Neurosci Lett. 2010 Jun 7;476(3):113-8. doi: 10.1016/j.neulet.2010.01.070. Epub 2010 Feb 4.
Amphetamine analogs are known to induce not only neurotoxicity at serotonergic axon terminals but also neocortical neuronal degeneration. However, a much less studied aspect involves the impact of amphetamine exposure on neuronal development. The present study investigated whether pretreatment of PC12 cells with dioxyamphetamine (DA) alters differentiation of PC12 cells by NGF and, if so, which components of the Ras/Raf/MEK/ERK pathway known to be involved in the differentiation response to NGF are particularly affected. Though exposure of PC12 cells to DA 1h prior to NGF treatment resulted in apopotosis, several PC12 cells survived. However, neurite outgrowth of these NGF-responsive cells was repressed. Immunoblots of whole cell extracts revealed a strong induction rather than inhibition of ERK phosphorylation up to 48h after DA/NGF treatment. Our results indicate that NGF-mediated neurite outgrowth was inhibited by pretreatment with DA, and this blockage of NGF-induced neuritogenesis was not due to an inhibition of ERK phosphorylation.

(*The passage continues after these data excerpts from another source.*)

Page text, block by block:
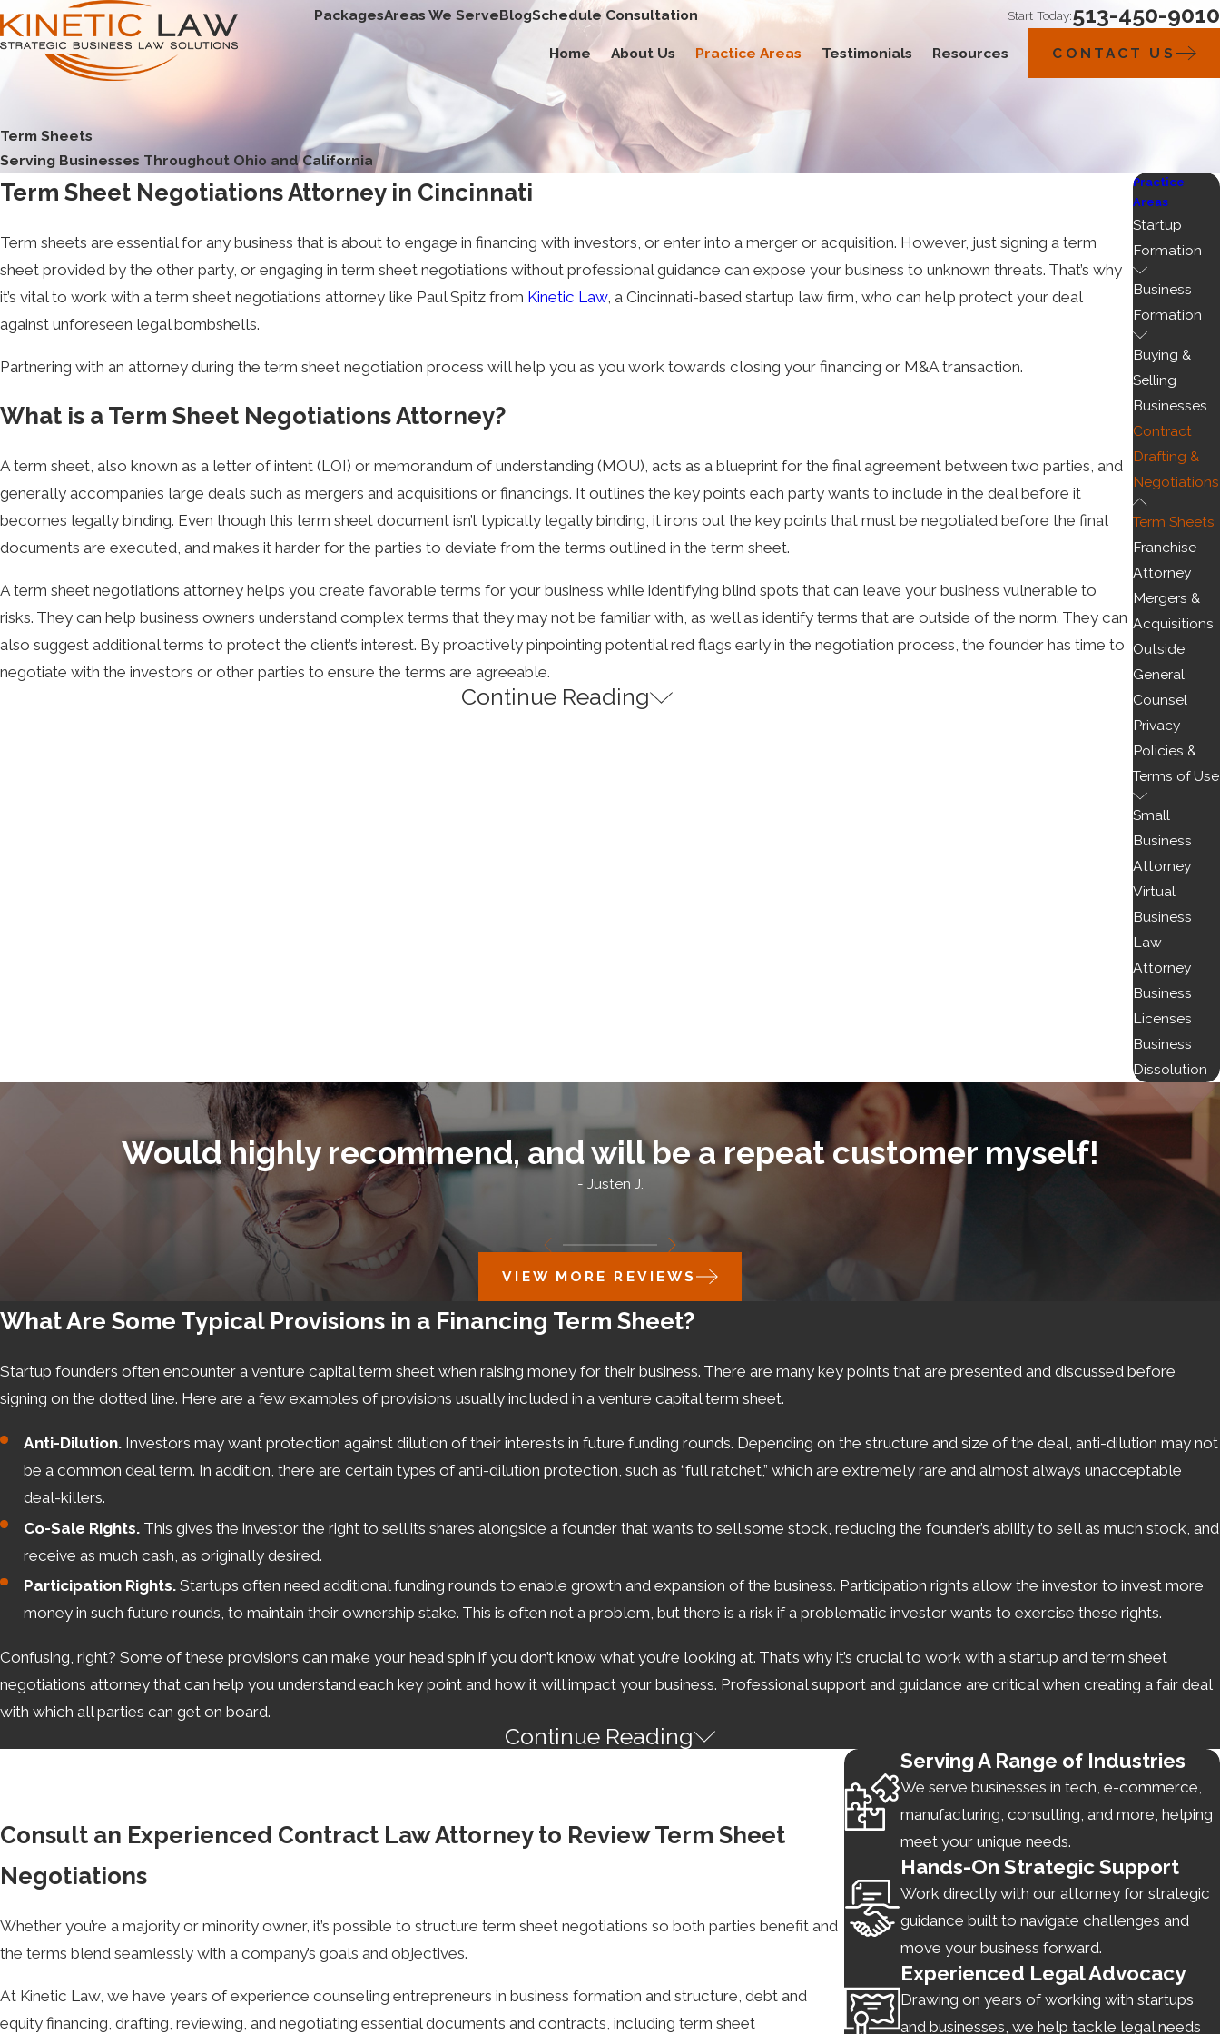
PackagesAreas We ServeBlogSchedule Consultation Start Today:513-450-9010
Home About Us Practice Areas Testimonials Resources CONTACT US
Term Sheets
Serving Businesses Throughout Ohio and California
Term Sheet Negotiations Attorney in Cincinnati
Term sheets are essential for any business that is about to engage in financing with investors, or enter into a merger or acquisition. However, just signing a term
sheet provided by the other party, or engaging in term sheet negotiations without professional guidance can expose your business to unknown threats. That’s why
it’s vital to work with a term sheet negotiations attorney like Paul Spitz from Kinetic Law, a Cincinnati-based startup law firm, who can help protect your deal
against unforeseen legal bombshells.
Partnering with an attorney during the term sheet negotiation process will help you as you work towards closing your financing or M&A transaction.
What is a Term Sheet Negotiations Attorney?
A term sheet, also known as a letter of intent (LOI) or memorandum of understanding (MOU), acts as a blueprint for the final agreement between two parties, and
generally accompanies large deals such as mergers and acquisitions or financings. It outlines the key points each party wants to include in the deal before it
becomes legally binding. Even though this term sheet document isn’t typically legally binding, it irons out the key points that must be negotiated before the final
documents are executed, and makes it harder for the parties to deviate from the terms outlined in the term sheet.
A term sheet negotiations attorney helps you create favorable terms for your business while identifying blind spots that can leave your business vulnerable to
risks. They can help business owners understand complex terms that they may not be familiar with, as well as identify terms that are outside of the norm. They can
also suggest additional terms to protect the client’s interest. By proactively pinpointing potential red flags early in the negotiation process, the founder has time to
negotiate with the investors or other parties to ensure the terms are agreeable.
For example, founders may try to save money by using a model term sheet that is available to the public online for free. This term sheet may have been drafted by
Continue Reading
Practice
Areas
Startup
Formation
Business
Formation
Buying &
Selling
Businesses
Contract
Drafting &
Negotiations
Term Sheets
Franchise
Attorney
Mergers &
Acquisitions
Outside
General
Counsel
Privacy
Policies &
Terms of Use
Small
Business
Attorney
Virtual
Business
Law
Attorney
Business
Licenses
Business
Dissolution
Would highly recommend, and will be a repeat customer myself!
- Justen J.
VIEW MORE REVIEWS
What Are Some Typical Provisions in a Financing Term Sheet?
Startup founders often encounter a venture capital term sheet when raising money for their business. There are many key points that are presented and discussed before
signing on the dotted line. Here are a few examples of provisions usually included in a venture capital term sheet.
Anti-Dilution.Investors may want protection against dilution of their interests in future funding rounds. Depending on the structure and size of the deal, anti-dilution may not
be a common deal term. In addition, there are certain types of anti-dilution protection, such as “full ratchet,” which are extremely rare and almost always unacceptable
deal-killers.
Co-Sale Rights.This gives the investor the right to sell its shares alongside a founder that wants to sell some stock, reducing the founder’s ability to sell as much stock, and
receive as much cash, as originally desired.
Participation Rights.Startups often need additional funding rounds to enable growth and expansion of the business. Participation rights allow the investor to invest more
money in such future rounds, to maintain their ownership stake. This is often not a problem, but there is a risk if a problematic investor wants to exercise these rights.
Confusing, right? Some of these provisions can make your head spin if you don’t know what you’re looking at. That’s why it’s crucial to work with a startup and term sheet
negotiations attorney that can help you understand each key point and how it will impact your business. Professional support and guidance are critical when creating a fair deal
with which all parties can get on board.
Is a Term Sheet Legally Binding?
Generally speaking, term sheets are not legally binding, and most well-written term sheets will say so (with exceptions for terms like confidentiality). This allows each party to
walk away if they are not pleased with the terms of the contract. However, the term sheet can be legally binding under certain jurisdictions requiring all parties to act in good
faith.
How Long Can Term Sheet Negotiations Last?
Anywhere from 1 to 2 weeks, for a simple deal with reasonable parties, to between 4 to 5 weeks for more complex deals. However, negotiations may drag on longer without
Partnering with a knowledgeable term sheet negotiations attorney can make negotiations and the process more efficient and timelier.
Continue Reading
Consult an Experienced Contract Law Attorney to Review Term Sheet
Negotiations
Whether you’re a majority or minority owner, it’s possible to structure term sheet negotiations so both parties benefit and
the terms blend seamlessly with a company’s goals and objectives.
At Kinetic Law, we have years of experience counseling entrepreneurs in business formation and structure, debt and
equity financing, drafting, reviewing, and negotiating essential documents and contracts, including term sheet
Serving A Range of Industries
We serve businesses in tech, e-commerce,
manufacturing, consulting, and more, helping
meet your unique needs.
Hands-On Strategic Support
Work directly with our attorney for strategic
guidance built to navigate challenges and
move your business forward.
Experienced Legal Advocacy
Drawing on years of working with startups
and businesses, we help tackle legal needs
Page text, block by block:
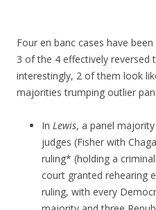
Four en banc cases have
3 of the 4 effectively reversed
interestingly, 2 of them look
majorities trumping outlier
In Lewis, a panel
judges (Fisher with
ruling* (holding a
court granted rehearing
ruling, with every
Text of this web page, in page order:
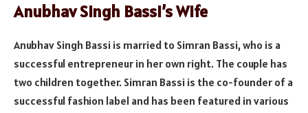
Anubhav Singh Bassi’s Wife
Anubhav Singh Bassi is married to Simran Bassi, who is a
successful entrepreneur in her own right. The couple has
two children together. Simran Bassi is the co-founder of a
successful fashion label and has been featured in various
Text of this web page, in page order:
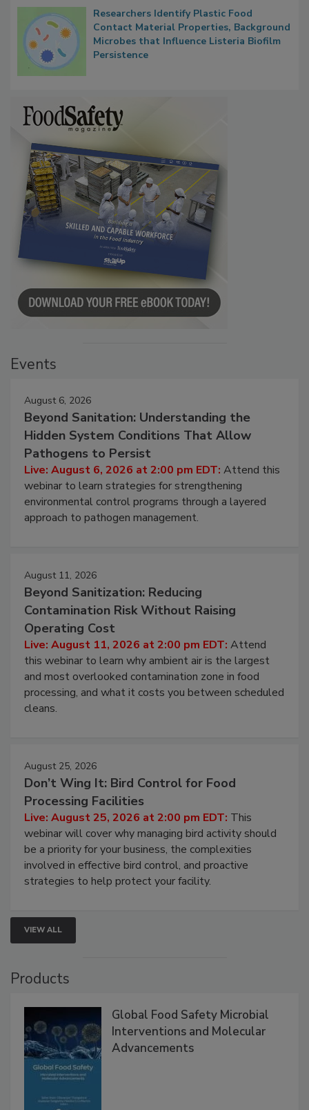
Researchers Identify Plastic Food
Contact Material Properties, Background
Microbes that Influence Listeria Biofilm
Persistence
Events
August 6, 2026
Beyond Sanitation: Understanding the
Hidden System Conditions That Allow
Pathogens to Persist
Live: August 6, 2026 at 2:00 pm EDT: Attend this
webinar to learn strategies for strengthening
environmental control programs through a layered
approach to pathogen management.
August 11, 2026
Beyond Sanitization: Reducing
Contamination Risk Without Raising
Operating Cost
Live: August 11, 2026 at 2:00 pm EDT: Attend
this webinar to learn why ambient air is the largest
and most overlooked contamination zone in food
processing, and what it costs you between scheduled
cleans.
August 25, 2026
Don’t Wing It: Bird Control for Food
Processing Facilities
Live: August 25, 2026 at 2:00 pm EDT: This
webinar will cover why managing bird activity should
be a priority for your business, the complexities
involved in effective bird control, and proactive
strategies to help protect your facility.
VIEW ALL
Products
Global Food Safety Microbial
Interventions and Molecular
Advancements
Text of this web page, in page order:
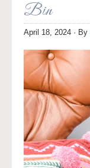
Bin
April 18, 2024 · By
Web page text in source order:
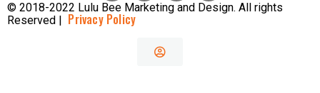
© 2018-2022 Lulu Bee Marketing and Design. All rights
Reserved |
Privacy Policy
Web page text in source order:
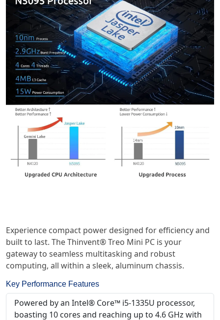
Experience compact power designed for efficiency and
built to last. The Thinvent® Treo Mini PC is your
gateway to seamless multitasking and robust
computing, all within a sleek, aluminum chassis.
Key Performance Features
Powered by an Intel® Core™ i5-1335U processor,
boasting 10 cores and reaching up to 4.6 GHz with
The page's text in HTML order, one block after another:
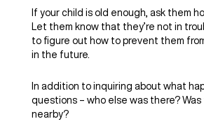
If your child is old enough, ask them
Let them know that they’re not in
to figure out how to prevent them
in the future.
In addition to inquiring about what
questions – who else was there?
nearby?
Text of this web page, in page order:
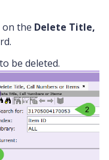
on the Delete Title,
be deleted.
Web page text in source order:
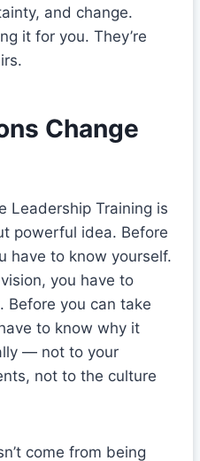
and change.
it for you. They’re
Change
Leadership Training is
powerful idea. Before
have to know yourself.
you have to
Before you can take
to know why it
— not to your
not to the culture
come from being
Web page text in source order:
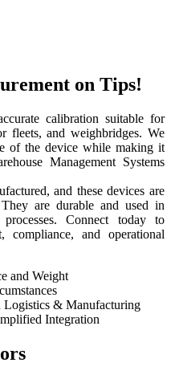
on Tips!
calibration suitable for
fleets, and weighbridges. We
of the device while making it
Management Systems
and these devices are
are durable and used in
Connect today to
compliance, and operational
and Weight
Logistics & Manufacturing
Integration
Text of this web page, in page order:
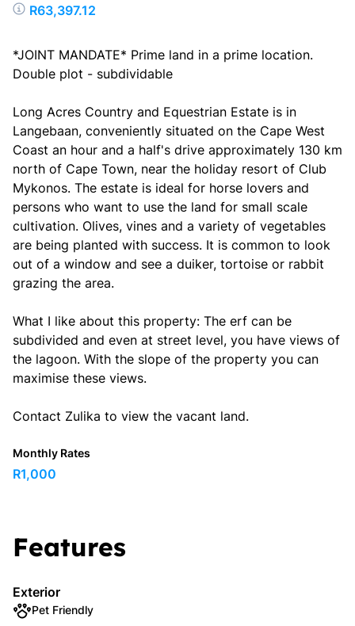
R63,397.12
*JOINT MANDATE* Prime land in a prime location.
Double plot - subdividable
Long Acres Country and Equestrian Estate is in
Langebaan, conveniently situated on the Cape West
Coast an hour and a half's drive approximately 130 km
north of Cape Town, near the holiday resort of Club
Mykonos. The estate is ideal for horse lovers and
persons who want to use the land for small scale
cultivation. Olives, vines and a variety of vegetables
are being planted with success. It is common to look
out of a window and see a duiker, tortoise or rabbit
grazing the area.
What I like about this property: The erf can be
subdivided and even at street level, you have views of
the lagoon. With the slope of the property you can
maximise these views.
Contact Zulika to view the vacant land.
Monthly Rates
R1,000
Features
Exterior
Pet Friendly
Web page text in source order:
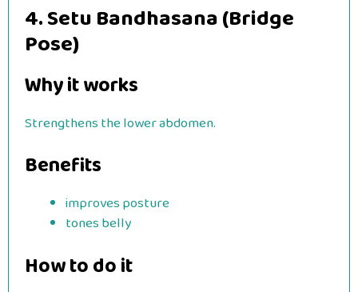
4. Setu Bandhasana (Bridge
Pose)
Why it works
Strengthens the lower abdomen.
Benefits
improves posture
tones belly
How to do it
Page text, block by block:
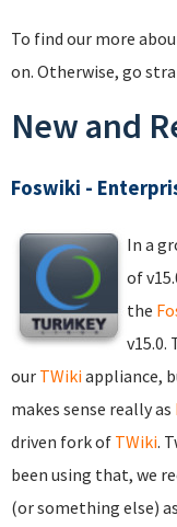
To find our more
on. Otherwise, go
New and
Foswiki -
In a
of
the
v15.0.
our TWikiappliance,
makes sense really as
driven fork of TWiki.
been using that, we
(or something else)
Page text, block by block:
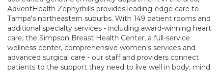
AdventHealth Zephyrhills provides leading-edge care to
Tampa's northeastern suburbs. With 149 patient rooms and
additional specialty services - including award-winning heart
care, the Simpson Breast Health Center, a full-service
wellness center, comprehensive women's services and
advanced surgical care - our staff and providers connect
patients to the support they need to live well in body, mind

苯丙胺类似物不仅已知会在5-羟色胺能轴突终末诱导神经毒性,还会导致新皮质神经元变性。然而,一个研究较少的方面涉及苯丙胺暴露对神经元发育的影响。本研究调查了用二氧苯丙胺(DA)预处理PC12细胞是否会改变PC12细胞由神经生长因子(NGF)诱导的分化,如果是这样,已知参与对NGF分化反应的Ras/Raf/MEK/ERK途径的哪些成分会受到特别影响。尽管在NGF处理前1小时将PC12细胞暴露于DA会导致细胞凋亡,但仍有一些PC12细胞存活。然而,这些对NGF有反应细胞的神经突生长受到抑制。全细胞提取物的免疫印迹显示,在DA/NGF处理后长达48小时,ERK磷酸化有强烈的诱导而非抑制。我们的结果表明,用DA预处理会抑制NGF介导的神经突生长,并且这种对NGF诱导的神经突形成的阻断不是由于ERK磷酸化的抑制。